DATA LISTING =
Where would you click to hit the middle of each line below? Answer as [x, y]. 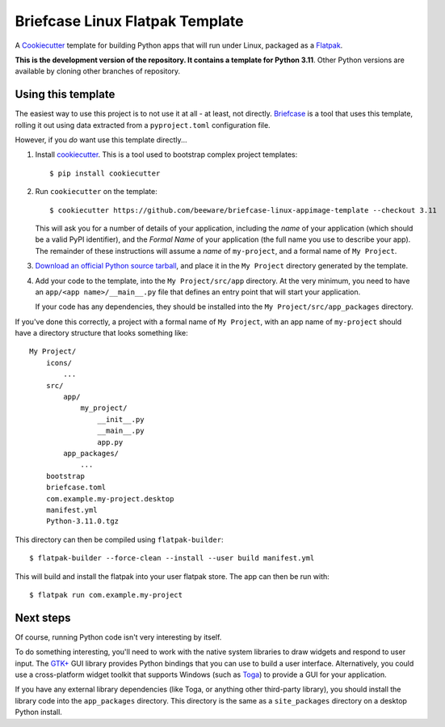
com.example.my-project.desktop [110, 499]
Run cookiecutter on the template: [96, 192]
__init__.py [121, 419]
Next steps [43, 617]
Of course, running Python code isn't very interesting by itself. [118, 637]
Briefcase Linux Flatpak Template [129, 21]
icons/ [59, 363]
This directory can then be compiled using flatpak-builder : [119, 539]
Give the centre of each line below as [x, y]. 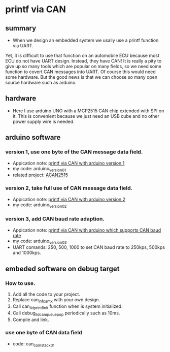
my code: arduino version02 [40, 205]
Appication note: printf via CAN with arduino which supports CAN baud [87, 230]
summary [21, 28]
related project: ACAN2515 [40, 175]
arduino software [33, 137]
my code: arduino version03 [40, 241]
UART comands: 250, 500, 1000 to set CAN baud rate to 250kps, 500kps [89, 247]
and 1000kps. [27, 253]
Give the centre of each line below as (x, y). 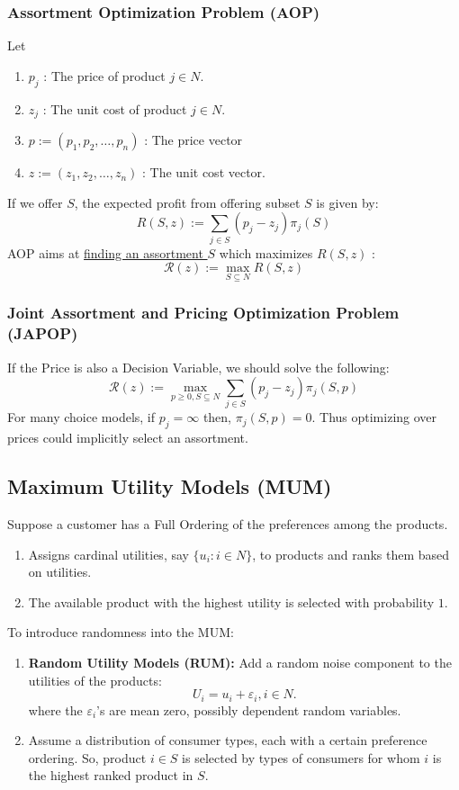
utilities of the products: (95, 680)
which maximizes (266, 252)
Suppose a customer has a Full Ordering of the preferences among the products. (228, 524)
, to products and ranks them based (351, 554)
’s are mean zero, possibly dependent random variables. (249, 709)
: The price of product (104, 75)
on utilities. (60, 572)
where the (55, 709)
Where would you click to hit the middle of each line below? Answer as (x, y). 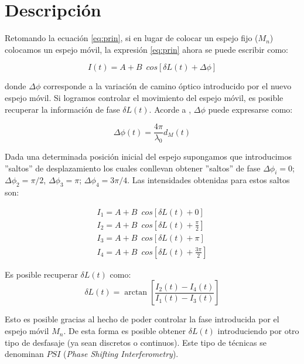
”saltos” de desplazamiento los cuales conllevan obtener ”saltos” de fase (133, 168)
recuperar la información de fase (62, 109)
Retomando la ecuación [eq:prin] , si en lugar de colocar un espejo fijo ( (131, 38)
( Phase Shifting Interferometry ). (121, 354)
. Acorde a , (170, 109)
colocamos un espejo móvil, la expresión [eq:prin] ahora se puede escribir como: (146, 49)
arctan (136, 293)
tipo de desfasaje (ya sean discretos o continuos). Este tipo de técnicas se (136, 342)
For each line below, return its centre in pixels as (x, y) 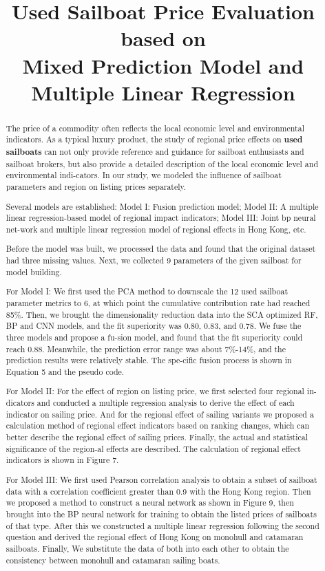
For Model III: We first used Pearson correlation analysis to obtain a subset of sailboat (161, 479)
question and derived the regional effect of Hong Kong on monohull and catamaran (155, 537)
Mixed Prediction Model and (163, 65)
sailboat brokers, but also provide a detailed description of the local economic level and (162, 163)
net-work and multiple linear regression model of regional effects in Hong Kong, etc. (156, 229)
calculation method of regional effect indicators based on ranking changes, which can (158, 425)
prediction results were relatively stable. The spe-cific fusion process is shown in (149, 360)
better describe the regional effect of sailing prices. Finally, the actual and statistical (157, 437)
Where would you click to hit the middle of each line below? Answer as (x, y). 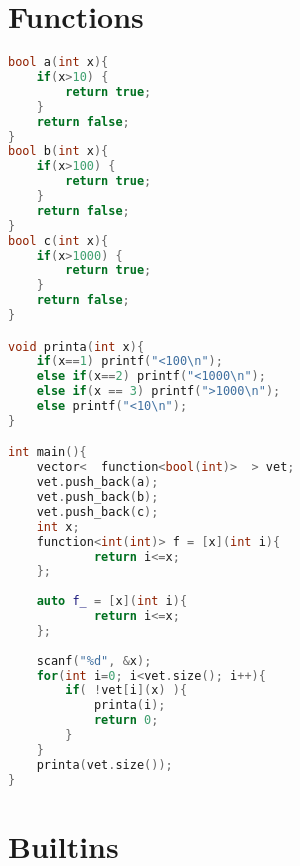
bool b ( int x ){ (58, 151)
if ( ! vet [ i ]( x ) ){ (126, 690)
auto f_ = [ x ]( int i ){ (112, 601)
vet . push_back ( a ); (97, 482)
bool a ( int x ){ (58, 62)
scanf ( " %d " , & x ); (94, 660)
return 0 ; (126, 720)
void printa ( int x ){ (76, 346)
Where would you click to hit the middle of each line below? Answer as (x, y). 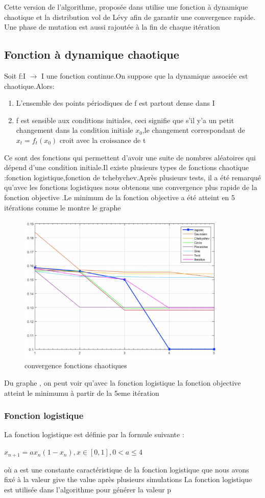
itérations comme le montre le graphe (63, 207)
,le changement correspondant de (194, 130)
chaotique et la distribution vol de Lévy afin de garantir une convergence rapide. (130, 17)
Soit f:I (15, 75)
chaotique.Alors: (29, 86)
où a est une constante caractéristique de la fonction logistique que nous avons (127, 469)
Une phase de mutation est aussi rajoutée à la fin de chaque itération (112, 27)
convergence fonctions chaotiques (76, 365)
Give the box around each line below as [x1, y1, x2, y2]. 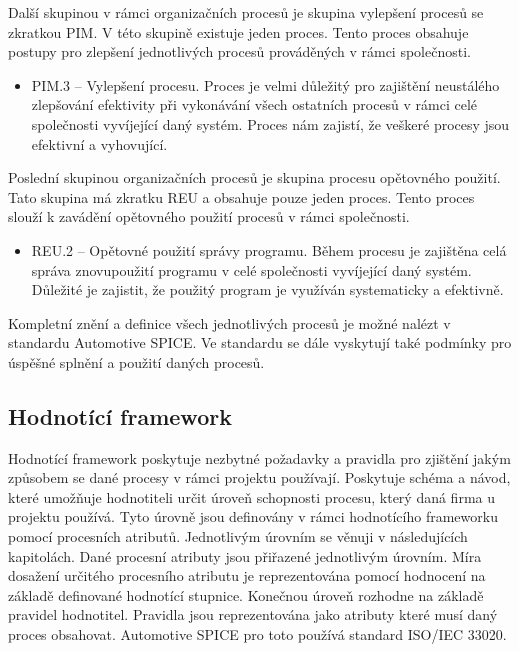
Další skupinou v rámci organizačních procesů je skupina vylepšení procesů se [8, 2, 484, 22]
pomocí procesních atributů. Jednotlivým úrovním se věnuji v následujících [8, 526, 468, 547]
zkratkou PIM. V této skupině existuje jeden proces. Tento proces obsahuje [8, 21, 469, 42]
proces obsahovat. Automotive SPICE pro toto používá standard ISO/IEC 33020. [8, 624, 507, 645]
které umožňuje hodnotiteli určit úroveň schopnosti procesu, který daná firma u [8, 486, 496, 507]
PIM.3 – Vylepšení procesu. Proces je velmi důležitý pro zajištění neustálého [31, 74, 500, 95]
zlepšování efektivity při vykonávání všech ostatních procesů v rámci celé [31, 94, 478, 115]
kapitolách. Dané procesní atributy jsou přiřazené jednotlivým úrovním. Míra [8, 545, 482, 566]
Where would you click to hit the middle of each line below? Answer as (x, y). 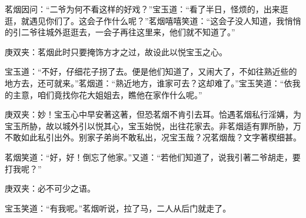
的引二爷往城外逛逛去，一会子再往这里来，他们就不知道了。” (120, 32)
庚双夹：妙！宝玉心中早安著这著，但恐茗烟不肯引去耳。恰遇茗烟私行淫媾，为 (153, 114)
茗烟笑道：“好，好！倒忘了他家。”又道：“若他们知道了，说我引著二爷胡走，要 (153, 157)
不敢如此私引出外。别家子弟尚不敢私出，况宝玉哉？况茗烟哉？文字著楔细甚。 (153, 137)
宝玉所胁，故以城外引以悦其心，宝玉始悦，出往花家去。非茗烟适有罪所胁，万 (153, 125)
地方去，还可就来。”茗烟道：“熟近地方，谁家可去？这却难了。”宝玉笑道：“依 (149, 83)
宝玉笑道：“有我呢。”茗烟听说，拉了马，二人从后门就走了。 (118, 208)
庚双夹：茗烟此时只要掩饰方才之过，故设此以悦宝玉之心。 (116, 51)
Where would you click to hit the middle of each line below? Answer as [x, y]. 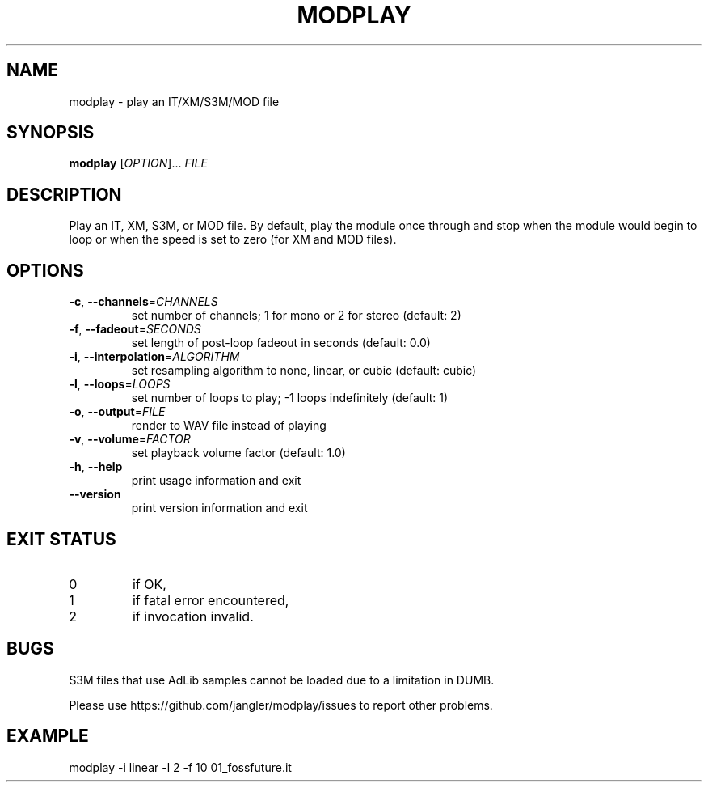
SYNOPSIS [51, 133]
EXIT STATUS [61, 539]
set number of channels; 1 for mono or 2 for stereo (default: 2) [296, 316]
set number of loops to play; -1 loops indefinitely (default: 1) [290, 398]
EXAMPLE [48, 736]
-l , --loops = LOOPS [120, 384]
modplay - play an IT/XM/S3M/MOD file [174, 101]
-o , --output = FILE [117, 412]

WHAT TO DO = From the records above, return each line that includes "which".

EXERCISE SOLUTION =
Appication note: printf via CAN with arduino which supports CAN baud [87, 230]
which maximizes (266, 252)
calculation method of regional effect indicators based on ranking changes, which can (158, 425)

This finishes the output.